Nort sortit du lit. Finch remarqua autour de sa cuisse un mince ruban de plastique d’une couleur verdâtre qui ne cessait de fluctuer. Il l’effleura et disparut. Et lorsqu’il réapparut un instant plus tard, il se trouvait dans un coin différent de la pièce, tendant un journal plié à Finch. Finch jeta un œil dessus : le New York Times du 16 avril 2037. Le plus important des gros titres tournait autour du voyage du pape Sixtus sur la Lune pour y célébrer les fêtes de Pâques. Finch laissa échapper un petit bruit de gorge et se mit à parcourir les autres colonnes, mais Nort, avec un sourire d’excuse, lui reprit le journal, disparut une nouvelle fois, et réapparut les mains vides, de retour dans le lit. « J’en suis chagriné, dit-il d’une voix douce, mais il m’est rigoureusement interdit de vous laisser examiner le journal en détail. Est-ce que je fais autre chose ? Qu’est-ce qui vous convaincrait de mon authenticité ? »
Finch eut envie d’éclater en sanglots. Il secoua la tête et dit : « Ne vous donnez pas cette peine. Je n’ai pas besoin de savoir. Vous êtes probablement ce que vous affirmez être. Voulez-vous vous en aller à présent ? Allez embêter Millard Fillmore.
— J’aime votre femme.
— Vous avez aimé ma femme. Voilà la formule correcte. C’est fini. Écoutez, je suis une de ces brutes de la fin du XXe siècle, et vous êtes en terrain dangereux. J’ai des armes. Si vous êtes tué au cours d’un de vos déplacements, est-ce que vous resterez mort en 2215 ?
— Dale, arrête de parler comme ça ! s’écria Jennifer.
— Qu’est-ce que tu veux que je dise ? Il débarque ici comme un truc tout droit sorti de Buck Rogers, il saute ma femme chaque fois que j’ai le dos tourné, il perturbe ma fille et aliène mon fils avec ses jouets dingues du futur, et je suis censé…
— Tu n’as pas à le menacer, Dale. Tu te conduis comme un homme tout ce qu’il y a de préhistorique. N’as-tu jamais eu une liaison ?
— Jamais. Pas une seule fois.
— Ces motels…
— Pas une seule fois. Je suppose que toi, en revanche, tu en as eu une flopée.

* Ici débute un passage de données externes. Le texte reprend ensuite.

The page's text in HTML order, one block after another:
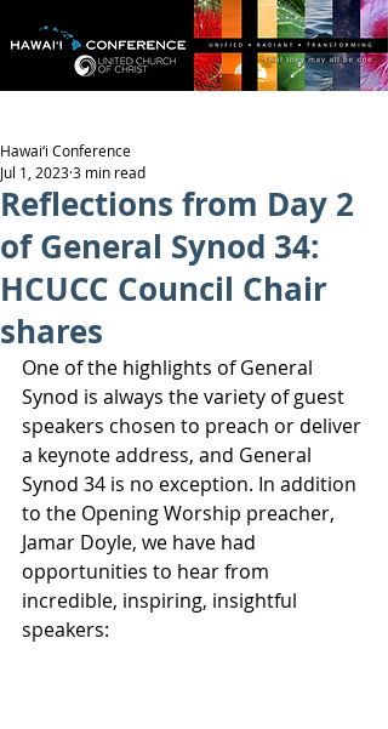
Reflections from Day 2
of General Synod 34:
HCUCC Council Chair
shares
Hawai‘i Conference
Jul 1, 20233 min read
One of the highlights of General
Synod is always the variety of guest
speakers chosen to preach or deliver
a keynote address, and General
Synod 34 is no exception. In addition
to the Opening Worship preacher,
Jamar Doyle, we have had
opportunities to hear from
incredible, inspiring, insightful
speakers:

— Deux avant celle-ci, avoua-t-elle en rougissant un peu. Je croyais que tu savais. On n’est quand même plus en 1906. Deux aventures sans aucune espèce d’importance. »
Finch pensa à cette espèce de sphère lisse qui lui servait de métaphore pour exprimer la perfection de ses relations avec Jennifer. Il pensa à la double entité masculine et féminine du Banquet de Platon. Le visage terreux, les mains tremblantes.
« Cette fois, c’est plus sérieux, Dale, reprit-elle. Je suis folle de Nort. Je t’aime toujours, mais il m’a fait découvrir d’autres aspects de la vie, des choses dont je n’avais jamais rêvé, et je ne parle pas du sexe. Je veux dire, des concepts spirituels, des potentialités humaines, le…
— Très bien, dit Finch. Je n’essaierai pas de rivaliser. Je ne lui tirerai pas dessus, je ne lui enverrai pas mon poing dans la figure, je ne me livrerai à aucun acte barbare. Pourquoi ne pas vous tirer tous les deux en 2215 pour y poursuivre votre liaison ? D’accord ? Allez vous éclater au XXIIIe siècle et fichez-moi la paix. D’accord ? D’accord ? Tous les deux. Fi-chez-moi… »
Nort disparut. Jennifer aussi.
« La paix, acheva Nort dans un souffle. Jennifer ? Jennifer ? Où es-tu ? Hé, je ne parlais pas sérieusement ! Jennifer ! Qu’est-ce que c’est que ce truc de sadique, merde ? Où es-tu ? »
La cruauté de leur jeu le stupéfia. Il attendit qu’ils se rematérialisent dans la pièce comme Nort avec le journal, mais ils n’en firent rien, et comme les minutes passaient il commença à soupçonner qu’ils n’en feraient rien. N’arrivant pas à le croire, hébété, il rôda dans la maison, ouvrant les placards dans lesquels ils étaient susceptibles de se cacher. Pris d’une terreur soudaine, il se précipita dans la chambre de Jason, puis dans celle de Samantha, mais les enfants étaient toujours là, Jason endormi, Samantha réveillée, dérangée par les éclats de voix qu’elle avait entendus. Il la prit dans ses bras et la tint ainsi un long moment, jusqu’à ce que ses yeux s’emplissent de larmes. « Tout va bien, murmura-t-il. Rendors-toi. » Il revint dans la chambre à coucher et resta là jusqu’à l’aube à attendre Jennifer.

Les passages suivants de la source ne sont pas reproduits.